Все версии Кармен — их в спектакле немало — действительно объединяет победительная доминантность, манера вести себя как хозяйка ситуации. Каждая из артисток обыгрывает это по-своему: героини выходят напористыми, томными, яростными, неподдающимися — но обязательно манкими. Однако Баганова не была бы собой, если бы не усложнила конструкцию. Сделала она это двумя средствами: следованием драматургическому приёму и, собственно, танцем.
«Кармен» для многих в первую очередь — опера Жоржа Бизе и её либретто. К литературному оригиналу, небольшой новелле Проспера Мериме, обращались намного меньше людей. Казалось бы — насколько великой может быть разница.
Однако команда театра очень настойчиво советовала перечесть именно Мериме — и, в отличие от многих подобных рекомендаций, эта исключительно полезна. Во-первых, новелла гораздо компактнее оперы: основные события в ней занимают считанные страницы, тогда как Бизе тратил на них целые акты. Во-вторых, в ней есть важный для спектакля финт: конструкция из двойного рассказа. В опере мы, зрители, будто бы от первого лица наблюдаем, как развивался роковой роман. В новелле же Кармен, живой, говорящей, нет вовсе. Историю рассказывает Хосе — спустя годы и многие странствия в статусе опасного убийцы. Но на этом Мериме не останавливается и реальный голос Хосе читатели то ли слышат, то ли нет. Всю историю на самом деле — и любовную драму, и приключения постаревшего Хосе, и просто отвлечённые наблюдения — писатель передаёт глазами и языком безымянного путешественника. Книжный человек, специалист по древней литературе, он в Испании, что называется, в поле — изучает рукописи и несколько брезгливо и с любопытством осматривает нравы местных. Он — наш проводник; причём неизвестно, насколько пристрастный.

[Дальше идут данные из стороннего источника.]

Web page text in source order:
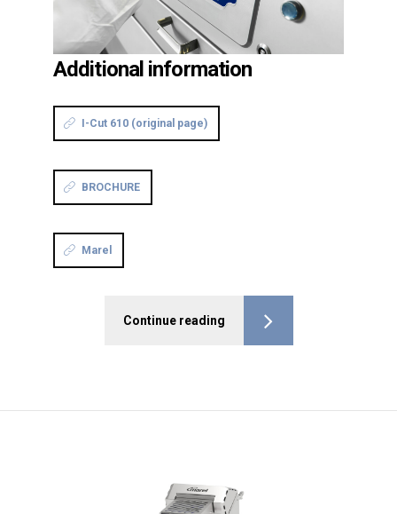
Additional information
I-Cut 610 (original page)
BROCHURE
Marel
Continue reading
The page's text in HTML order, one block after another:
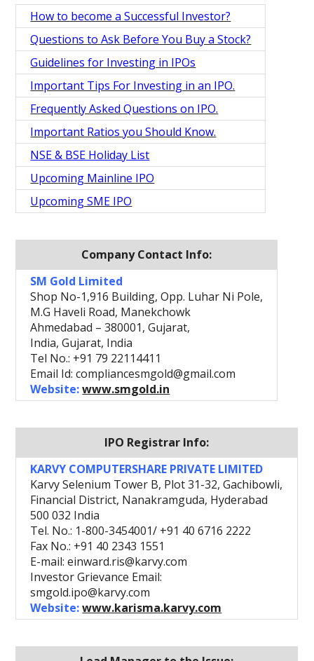
How to become a Successful Investor?
Questions to Ask Before You Buy a Stock?
Guidelines for Investing in IPOs
Important Tips For Investing in an IPO.
Frequently Asked Questions on IPO.
Important Ratios you Should Know.
NSE & BSE Holiday List
Upcoming Mainline IPO
Upcoming SME IPO
Company Contact Info:
SM Gold Limited
Shop No-1,916 Building, Opp. Luhar Ni Pole,
M.G Haveli Road, Manekchowk
Ahmedabad – 380001, Gujarat,
India, Gujarat, India
Tel No.: +91 79 22114411
Email Id: compliancesmgold@gmail.com
Website:www.smgold.in
IPO Registrar Info:
KARVY COMPUTERSHARE PRIVATE LIMITED
Karvy Selenium Tower B, Plot 31-32, Gachibowli,
Financial District, Nanakramguda, Hyderabad
500 032 India
Tel. No.: 1-800-3454001/ +91 40 6716 2222
Fax No.: +91 40 2343 1551
E-mail: einward.ris@karvy.com
Investor Grievance Email:
smgold.ipo@karvy.com
Website:www.karisma.karvy.com

На то, что Кармен появится будто бы дважды отражённая в зеркале, глазами чужого, несколько утомлённого дикарскими для него повадками испанцев, мужчины, который выслушал другого мужчину, в бегах и в лабиринтах своей памяти, указывают многие сценические признаки. Например, действие начинает неприметная в потоке текста, но часто возникающая в нём фраза:. «Ибо ненавидел этот прекрасный город с его гвадалкивирскими купальщицами». Реплика рассказчика, который невзлюбил громогласных девушек, что плавали у местного моста. Может ли Кармен, с которой повествователь не встречался, представать в его воображении как шумная неприятная купальщица, местная девушка, которых он повидал, и так приобретать более живые черты? Возможно. Кармен в голове человека, который не мог её узнать, но мог собрать, и не очень ласково.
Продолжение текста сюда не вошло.